Background/Purpose:

Survivin is an oncological biomarker. In rheumatoid arthritis (RA), elevated serum survivin is common and has been used to predict disease onset and progressive joint damage. We investigated the predictive capacity of survivin for response to various antirheumatic treatments in patients with early RA.

Methods:

Survivin levels in serum were measured using ELISA in 302 patients enrolled in the Swedish pharmacotherapy (SWEFOT) trial at baseline and at 3, 12, and 24 months of follow-up.
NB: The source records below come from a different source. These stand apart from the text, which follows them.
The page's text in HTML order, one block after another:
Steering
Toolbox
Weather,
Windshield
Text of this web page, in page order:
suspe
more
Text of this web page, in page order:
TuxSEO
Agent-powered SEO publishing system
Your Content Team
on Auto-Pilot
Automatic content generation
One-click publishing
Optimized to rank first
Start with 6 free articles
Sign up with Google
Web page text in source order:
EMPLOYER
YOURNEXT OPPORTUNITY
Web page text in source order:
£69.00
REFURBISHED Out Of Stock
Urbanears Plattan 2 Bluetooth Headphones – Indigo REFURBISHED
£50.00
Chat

Survivin levels >0.45 ng/mL were considered positive. After methotrexate (MTX) monotherapy for 3 months, responders (DAS28≤3.2) remained on MTX, while non-responders were randomized to triple therapy (MTX+sulfasalazine+hydroxychloroquine) or anti-TNF (MTX+infliximab). The core-set outcomes (i.e. DAS28, HAQ, pain & global VAS) were evaluated at 3, 12, and 24 months in relation to survivin status.

Results:

Over one-third of all patients (n=114) were survivin-positive at baseline. Survivin-positive ever-smokers (51/71 vs. 64/112, OR 1.91 [95% CI 1.01-3.62], p=0.045) and survivin-negative patients who converted to positive over 24 months (13/161 vs. 2/100, OR 4.30 [0.95, 19.49], p=0.037) responded seldom to MTX.
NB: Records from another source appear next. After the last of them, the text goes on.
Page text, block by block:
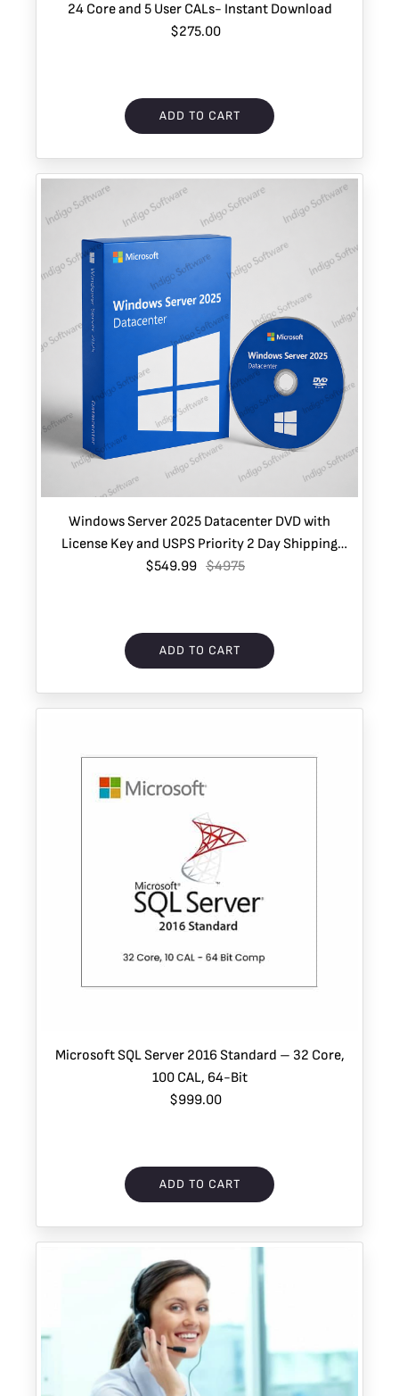
24 Core and 5 User CALs- Instant Download
$275.00
ADD TO CART
Windows Server 2025 Datacenter DVD with
License Key and USPS Priority 2 Day Shipping
(USA only)
$549.99 $4975
ADD TO CART
Microsoft SQL Server 2016 Standard – 32 Core,
100 CAL, 64-Bit
$999.00
ADD TO CART
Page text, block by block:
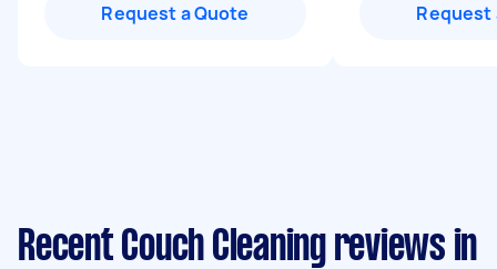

At 3 months, survivin-positive patients among MTX responders who converted to negative (n=11) had greater reductions in DAS28, HAQ and global VAS vs. those who remained positive (n=28). A delay in improvement from functional disability was shown among the patients who remained positive, as the HAQ value was already higher despite MTX response. At 12 months, survivin-positive MTX responders who continued monotherapy had a higher risk of disease re-activation compared to survivin-negative patients (12/36 vs. 7/52, OR 3.21 [1.12-9.24], p=0.032) and deteriorated in HAQ over 24 months.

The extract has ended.